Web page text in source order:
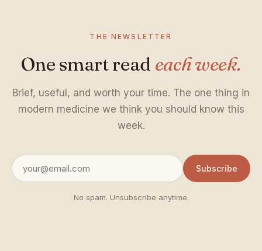
THE NEWSLETTER
One smart read each week.
Brief, useful, and worth your time. The one thing in
modern medicine we think you should know this
week.
Subscribe
No spam. Unsubscribe anytime.
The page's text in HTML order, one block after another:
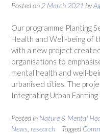
Posted on 2 March 2021 by
Our programme Planting
Health and Well-being of
with a new project
organisations to
mental health and well-
urbanised cities. The
Integrating Urban Farming
Posted in Nature & Mental
News research Tagged
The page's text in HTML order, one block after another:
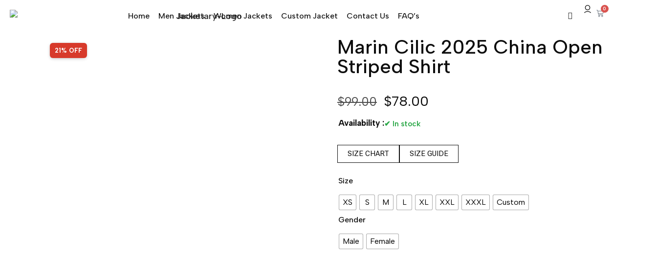
Home Men Jackets Women Jackets Custom Jacket Contact Us FAQ’s
0
SALE!
21% OFF
Marin Cilic 2025 China Open
Striped Shirt
$99.00 $78.00
Availability :✔ In stock
SIZE CHART SIZE GUIDE
Size
XS S M L XL XXL XXXL
Custom
Gender
Male Female
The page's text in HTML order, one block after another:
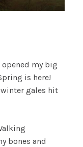
my big
is here!
gales hit
bones and
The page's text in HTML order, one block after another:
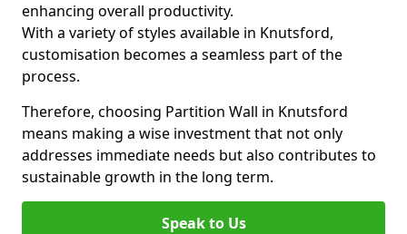
enhancing overall productivity.
With a variety of styles available in Knutsford,
customisation becomes a seamless part of the
process.
Therefore, choosing Partition Wall in Knutsford
means making a wise investment that not only
addresses immediate needs but also contributes to
sustainable growth in the long term.
Speak to Us
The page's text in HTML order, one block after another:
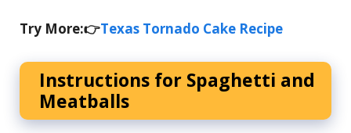
Try More:👉Texas Tornado Cake Recipe
Instructions for Spaghetti and
Meatballs
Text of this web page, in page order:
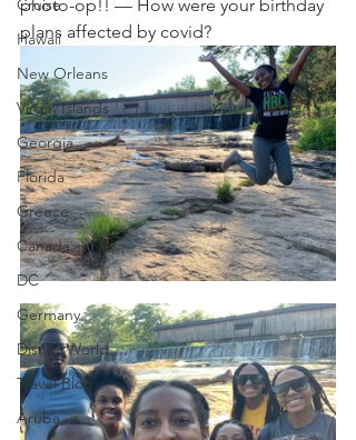
Cruise
Hawaii
New Orleans
Virgin Islands
Georgia
Florida
Greece
Canada
DC
Germany
Disney World
Travel Blog
Aruba
photo-op!! — How were your birthday
plans affected by covid?
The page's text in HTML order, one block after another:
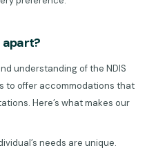
apart?
understanding of the NDIS
to offer accommodations that
Here’s what makes our
needs are unique.
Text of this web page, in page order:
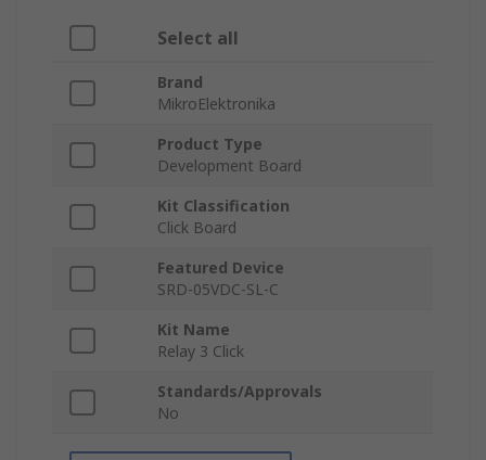
Select all
Brand
MikroElektronika
Product Type
Development Board
Kit Classification
Click Board
Featured Device
SRD-05VDC-SL-C
Kit Name
Relay 3 Click
Standards/Approvals
No
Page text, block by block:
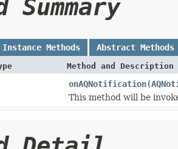
Summary
Instance Methods Abstract Methods
Method and Description
onAQNotification(
This method will be
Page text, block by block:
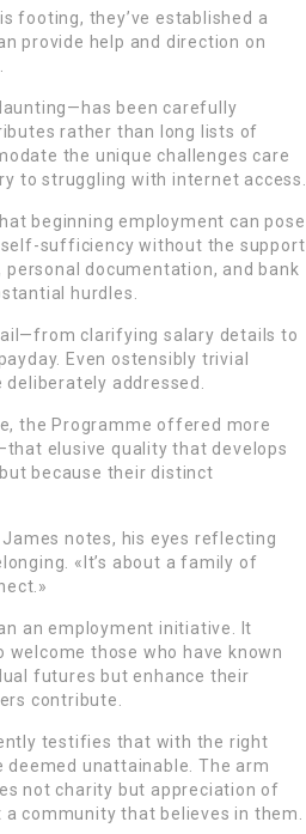
footing, they’ve established a
provide help and direction on
been carefully
rather than long lists of
the unique challenges care
to struggling with internet access.
beginning employment can pose
sufficiency without the support
documentation, and bank
hurdles.
clarifying salary details to
Even ostensibly trivial
addressed.
the Programme offered more
elusive quality that develops
because their distinct
notes, his eyes reflecting
«It’s about a family of
an employment initiative. It
those who have known
futures but enhance their
contribute.
testifies that with the right
unattainable. The arm
not charity but appreciation of
community that believes in them.

DIRECTIONS: Copy each line above precisely, dropping the pictures.

RESULT:
Web page text in source order:
THE NEWSLETTER
One smart read each week.
Brief, useful, and worth your time. The one thing in
modern medicine we think you should know this
week.
Subscribe
No spam. Unsubscribe anytime.
The page's text in HTML order, one block after another:
Posted on 2 March 2021 by
Our programme Planting
Health and Well-being of
with a new project
organisations to
mental health and well-
urbanised cities. The
Integrating Urban Farming
Posted in Nature & Mental
News research Tagged
The page's text in HTML order, one block after another:
Home Men Jackets Women Jackets Custom Jacket Contact Us FAQ’s
0
SALE!
21% OFF
Marin Cilic 2025 China Open
Striped Shirt
$99.00 $78.00
Availability :✔ In stock
SIZE CHART SIZE GUIDE
Size
XS S M L XL XXL XXXL
Custom
Gender
Male Female
The page's text in HTML order, one block after another:
my big
is here!
gales hit
bones and
The page's text in HTML order, one block after another:
enhancing overall productivity.
With a variety of styles available in Knutsford,
customisation becomes a seamless part of the
process.
Therefore, choosing Partition Wall in Knutsford
means making a wise investment that not only
addresses immediate needs but also contributes to
sustainable growth in the long term.
Speak to Us
The page's text in HTML order, one block after another:
Try More:👉Texas Tornado Cake Recipe
Instructions for Spaghetti and
Meatballs
Text of this web page, in page order:
Cruise
Hawaii
New Orleans
Virgin Islands
Georgia
Florida
Greece
Canada
DC
Germany
Disney World
Travel Blog
Aruba
photo-op!! — How were your birthday
plans affected by covid?
The page's text in HTML order, one block after another:
apart?
understanding of the NDIS
to offer accommodations that
Here’s what makes our
needs are unique.
Text of this web page, in page order:
Select all
Brand
MikroElektronika
Product Type
Development Board
Kit Classification
Click Board
Featured Device
SRD-05VDC-SL-C
Kit Name
Relay 3 Click
Standards/Approvals
No
Page text, block by block:
Summary
Instance Methods Abstract Methods
Method and Description
onAQNotification(
This method will be
Page text, block by block:
footing, they’ve established a
provide help and direction on
been carefully
rather than long lists of
the unique challenges care
to struggling with internet access.
beginning employment can pose
sufficiency without the support
documentation, and bank
hurdles.
clarifying salary details to
Even ostensibly trivial
addressed.
the Programme offered more
elusive quality that develops
because their distinct
notes, his eyes reflecting
«It’s about a family of
an employment initiative. It
those who have known
futures but enhance their
contribute.
testifies that with the right
unattainable. The arm
not charity but appreciation of
community that believes in them.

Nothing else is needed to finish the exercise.